A week later my package arrived. I tore open the box and thought, “Wow! Marui went all out on the packaging for this one.” Once I picked it up I realized this was no ordinary AEG. It has a real solid feel plus nice weight and good balance. Overall the Type 89 is a bit smaller than I expected; coming in at just a hair longer than an M-4. But everything about this gun just feels right. The handguards are in the perfect spot and the pistol grip and trigger fit my hand nicely. The iron sights are functional and the stock, while on the small side, nestles right into my shoulder. The gun comes with a bipod that can be attached to the barrel and the legs folded back against the handguards. In the stowed position the bipod is barely noticeable and did not affect the feel of the gun in the least. I really appreciate how the orange plastic flash suppressor screws right off to be easily replaced by the black metal one Marui so thoughtfully included.
First off, the Type 89 has some really cool features that I hope become standard in future Marui products. The bipod and quick-change flash suppressor I mentioned above are nice touches but the real genius of this gun shows up in use. The magazine well is designed to accept M4/M16 magazines and took every variant I threw at it; Star 30rd lo-caps, a Marui 190rd VN style, and ICS 450rd hi-caps. However, the Marui Type 89 magazines will not fit my M16, so the interchange is a one-way street. This is probably due to the new design of the Type 89 magazines. The lo-cap has an extended “follower” to make sure that every BB in the magazine will get pushed up into the gun. I showed this to a teammate and his exact words were, “it’s about time.”
The 3-round burst mode is simply awesome. Unlike the previous burst mode on the SIG 550 & 551, which used an electronic trigger reportedly prone to burnout, the Type 89 burst is all mechanical. While I have yet to gut this thing and view the process firsthand it is my understanding that Marui rolled out the Version 8 Mechbox and the EG1000BT motor just for this AEG. One trigger pull, the Type 89 gives a nice little recoil, and 3 BB’s head downrange. Repeated trigger pulls give you the same area of effect as fully automatic fire, yet with less ammunition expenditure and more control over point of impact. Semi- and full auto rates of fire are still available with a flick of the selector lever.
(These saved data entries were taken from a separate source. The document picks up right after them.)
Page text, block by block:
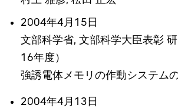
2004年4月15日
文部科学省, 文部科学大臣表彰
16年度）
強誘電体メモリの作動システム
2004年4月13日

Like most Marui AEG’s, the hop-up is accessed by pulling back on the charging handle. The Type 89 employs a rotating drum adjustment like that found on the G36C. Once I set the hop-up, the gun chrono’ed at a very playable 282 FPS. The bipod deploys easily with one hand and hasn’t come off my gun since I put it on for it’s first game. An optional rail (purchased separately) can be installed on top of the Type 89 in order to mount a scope or red dot sight. No other rail mounts are currently available although there’s room right behind the flash suppressor to clamp on a small generic barrel rail for either a laser or a tac-light. For you lefties a left-handed fire selector lever is available and does not require removing the original right-hand lever. Although I’m right-handed I installed this anyway and love it as it allows me to change fire modes with my right thumb instead of using my trigger finger. The rear sling support can easily be switched to the other side of the stock and it looks as if an MP5 style forward sling pin could be fitted to the Type 89 in order to further accommodate left-handed players. The butt plate of the stock itself rotates out of the way, providing access to storage for a spare battery. The battery itself, an “AK” stick kind, fits under the handguards on top; or at least it’s supposed to.
You’ve got to be kidding!
I only have one complaint about the Type 89 and, unfortunately, it’s a big one. The battery compartment has problems with functionability and its location seems almost an after-thought. I removed the handguards to check out the battery well and had a bear of a time getting them back on, with no battery yet installed. My teammate had an equally difficult time with this same area, still with no battery in place. In fact I have yet to try to fit a battery in there, that’s how problematic it is. Luckily there are several other options for battery placement and I highly recommend any one of them. Laylax makes a 3-point sling complete with wiring sewn into the webbing and a Velcro pouch for a large battery. I simply routed the Type 89 battery plug out through a vent slit in the handguard and plugged into the internal sling wiring right up by the forward sling mounting point. The battery plug could also be routed through the back of the handguards near the aftermarket top accessory rail and out to a rail mounted AN/PEQ style battery box. Or, industrious airsofters could disassmble the Type 89 and run the wiring back through the body into the stock. Many AEG’s benefit from this battery placement. Although the size and design of the Type 89 stock would limit one to using a stick battery, the easy open compartment would be fully appreciated.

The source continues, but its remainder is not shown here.